## Work instructions
Apart from the images, repeat the data below exactly as written.

** Supplied records follows **

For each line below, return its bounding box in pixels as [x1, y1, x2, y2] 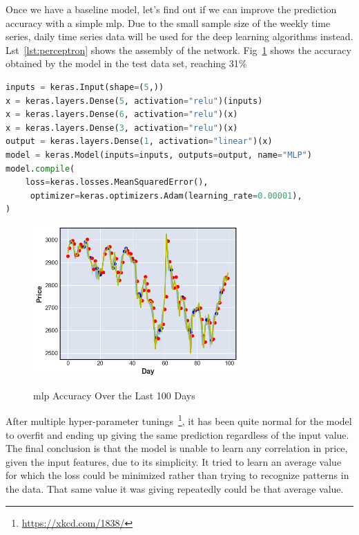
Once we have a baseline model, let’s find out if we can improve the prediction [6, 2, 337, 16]
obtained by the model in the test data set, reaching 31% [6, 56, 247, 71]
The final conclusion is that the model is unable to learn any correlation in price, [6, 441, 348, 455]
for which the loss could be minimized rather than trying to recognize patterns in [6, 468, 349, 482]
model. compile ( [6, 163, 75, 174]
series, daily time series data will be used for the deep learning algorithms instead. [6, 29, 353, 44]
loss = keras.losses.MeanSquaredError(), [25, 177, 208, 188]
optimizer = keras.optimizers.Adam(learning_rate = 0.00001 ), [30, 190, 302, 201]
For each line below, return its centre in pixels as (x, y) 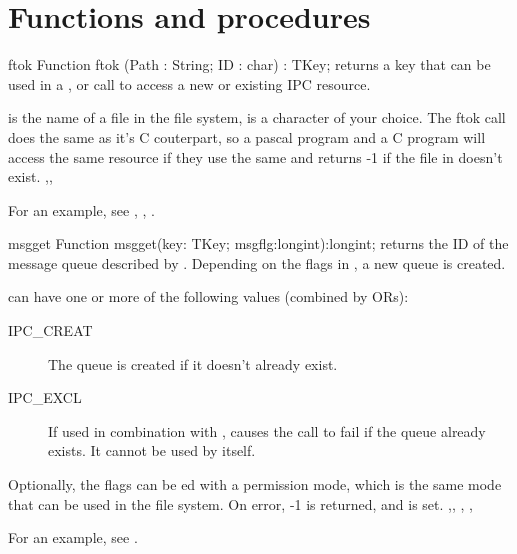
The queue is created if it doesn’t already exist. (193, 363)
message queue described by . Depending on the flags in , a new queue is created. (257, 262)
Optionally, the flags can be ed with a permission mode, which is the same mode (255, 484)
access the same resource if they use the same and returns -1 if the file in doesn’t (255, 156)
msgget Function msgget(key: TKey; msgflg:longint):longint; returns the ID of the (258, 243)
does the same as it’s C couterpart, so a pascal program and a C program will (247, 136)
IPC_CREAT (50, 330)
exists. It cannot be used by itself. (152, 450)

** End of Supplied records **

## Completed task
For each line below, return its bounding box in pixels as [x1, y1, x2, y2] 
Once we have a baseline model, let’s find out if we can improve the prediction [6, 2, 337, 16]
obtained by the model in the test data set, reaching 31% [6, 56, 247, 71]
The final conclusion is that the model is unable to learn any correlation in price, [6, 441, 348, 455]
for which the loss could be minimized rather than trying to recognize patterns in [6, 468, 349, 482]
model. compile ( [6, 163, 75, 174]
series, daily time series data will be used for the deep learning algorithms instead. [6, 29, 353, 44]
loss = keras.losses.MeanSquaredError(), [25, 177, 208, 188]
optimizer = keras.optimizers.Adam(learning_rate = 0.00001 ), [30, 190, 302, 201]
For each line below, return its centre in pixels as (x, y) 
The queue is created if it doesn’t already exist. (193, 363)
message queue described by . Depending on the flags in , a new queue is created. (257, 262)
Optionally, the flags can be ed with a permission mode, which is the same mode (255, 484)
access the same resource if they use the same and returns -1 if the file in doesn’t (255, 156)
msgget Function msgget(key: TKey; msgflg:longint):longint; returns the ID of the (258, 243)
does the same as it’s C couterpart, so a pascal program and a C program will (247, 136)
IPC_CREAT (50, 330)
exists. It cannot be used by itself. (152, 450)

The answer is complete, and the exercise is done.